Can't get the rossman_data_clean working

myazhbin · February 3, 2019, 9:14pm

I got everything running up until the following lines of code:
for df in (joined,joined_test):
df["Promo2Since"] = pd.to_datetime(df.apply(lambda x: Week(
x.Promo2SinceYear, x.Promo2SinceWeek).monday(), axis=1).astype(pd.datetime))
df["Promo2Days"] = df.Date.subtract(df["Promo2Since"]).dt.days

Here is the error I got:

I am running ubuntu 18.04 on AWS. I see I can autocomplete pd.datetime just fine and get the documentation to show up but I still see that it doesn’t know what datetime.datetime is, I even did from datetime import datetime but that didn’t work either.

peterwalkley · February 4, 2019, 2:53pm

I hit this too. I think the solution is to remove the ‘.astype(pd.datetime)’ part. I haven’t gone through lesson 6 yet to confirm, but from reading up it seems like that is redundant as to_datetime should be performing the type conversion already.

RogerS49 · February 15, 2019, 8:23pm

This is correct. notebook needs updating

mike00 · April 23, 2019, 11:01pm

I hit the same error and fixed the same way. Agree with @RogerS49, the notebook should be corrected. It made me take a long long look at the stores.csv file, however. Maybe not a bad thing.
Who is authorized to fix something like this?

angelinayy · April 26, 2019, 11:00pm

hi, Mike, since you seem running the rossman nb. May I ask a silly question: I cant find the train_clean data from running the following code…Maybe there’s some change in directories but I poked around the dir and didnt find it, also didnt find on github… also didnt’ find the csvs (store/weather etc.) could you help? Many thanks.

path = Config().data_path()/‘rossmann/’
train_df = pd.read_pickle(path/‘train_clean’)

mike00 · April 27, 2019, 12:25pm

@angelinayy
Just to be clear, I’m running 2018 part 1, lesson 3.
In that notebook, just after the second code block in the section called ‘Create datasets’, there is a link to files.fast.ai/part2/lesson14/rossmann.tgz. If you are not using that zip file, anything I say next may not apply to your situation.

I navigated to c:/users/mike01/fastai/data (yep, I’m in Windows) and created a new folder, ‘rossmann’. I moved the tgz file there and unpacked it. There are 8 csv files including ‘store’ and ‘weather’, but no ‘train_clean’.

Since train_clean is not one of the unzipped files, it must be a file created during running of one of the code cells in your notebook. When I run my notebook, it creates 2 new folders and 3 new files in the rossmann directory. But I’m doing the 2018 version and it doesn’t seem to use a ‘train_clean’ file.

I hope this is clear. If not, please tell me. I’ll try to help.

imago · April 27, 2019, 1:08pm

I also did this and it worked! Might encounter issues further ahead though haven’t checked, but it worked to start the dataset off.

AjayStark · June 21, 2019, 10:37am

@imago
And I downloaded the dataset but couldn’t find it.

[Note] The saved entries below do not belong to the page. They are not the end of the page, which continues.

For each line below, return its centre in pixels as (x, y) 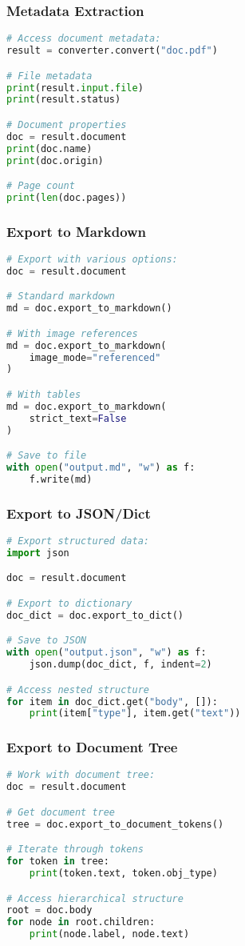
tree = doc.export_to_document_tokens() (115, 824)
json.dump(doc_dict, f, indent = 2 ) (121, 665)
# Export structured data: (78, 541)
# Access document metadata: (84, 39)
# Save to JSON (47, 641)
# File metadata (49, 76)
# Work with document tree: (81, 775)
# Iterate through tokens (75, 850)

Antoine.C · July 31, 2019, 5:00pm

Alternatively, following this, .dt.to_pydatetime() should be applied to the series instead of .astype(pd.datetime) to each element. For example:

joined["CompetitionOpenSince"] = pd.to_datetime(joined.apply(lambda x: datetime.datetime(
    x.CompetitionOpenSinceYear, x.CompetitionOpenSinceMonth, 15), axis=1)).dt.to_pydatetime()

works for me, while

joined["CompetitionOpenSince"] = pd.to_datetime(joined.apply(lambda x: datetime.datetime(
    x.CompetitionOpenSinceYear, x.CompetitionOpenSinceMonth, 15), axis=1).astype(pd.datetime))

gave me the same error as @myazhbin.

Note the position of the parentheses carefully.

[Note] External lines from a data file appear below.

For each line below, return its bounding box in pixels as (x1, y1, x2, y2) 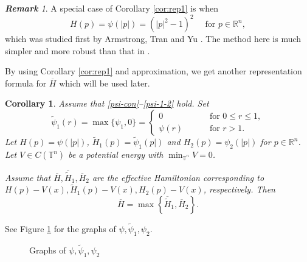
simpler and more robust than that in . (5, 44, 150, 57)
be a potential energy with (68, 148, 164, 161)
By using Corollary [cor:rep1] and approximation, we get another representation (5, 65, 302, 77)
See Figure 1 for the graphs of (5, 222, 116, 235)
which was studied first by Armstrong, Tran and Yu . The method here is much (5, 32, 302, 45)
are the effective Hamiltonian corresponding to (92, 171, 264, 183)
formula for (5, 76, 47, 89)
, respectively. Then (203, 183, 275, 196)

I use pandas version 0.24.2.

Added note.
Eventually I realised that I was working with the wrong notebook, and in the current version on GitHub the .astype(pd.datetime) part as been removed, as you suggested.

Antoine.C · July 31, 2019, 5:10pm

This may help others.

While the (zipped) dataset is available at files.fast.ai/part2/lesson14/rossmann.tgz, there is also a notebook files.fast.ai/part2/lesson14/rossmann.ipynb which looks like an old version of rossman_data_clean.ipynb (note that names are different).

Don’t get confused and pick the right notebook.

Added note. The name of the chain store Rossmann takes two n's, so there is a typo in the filename rossman_data_clean.ipynb.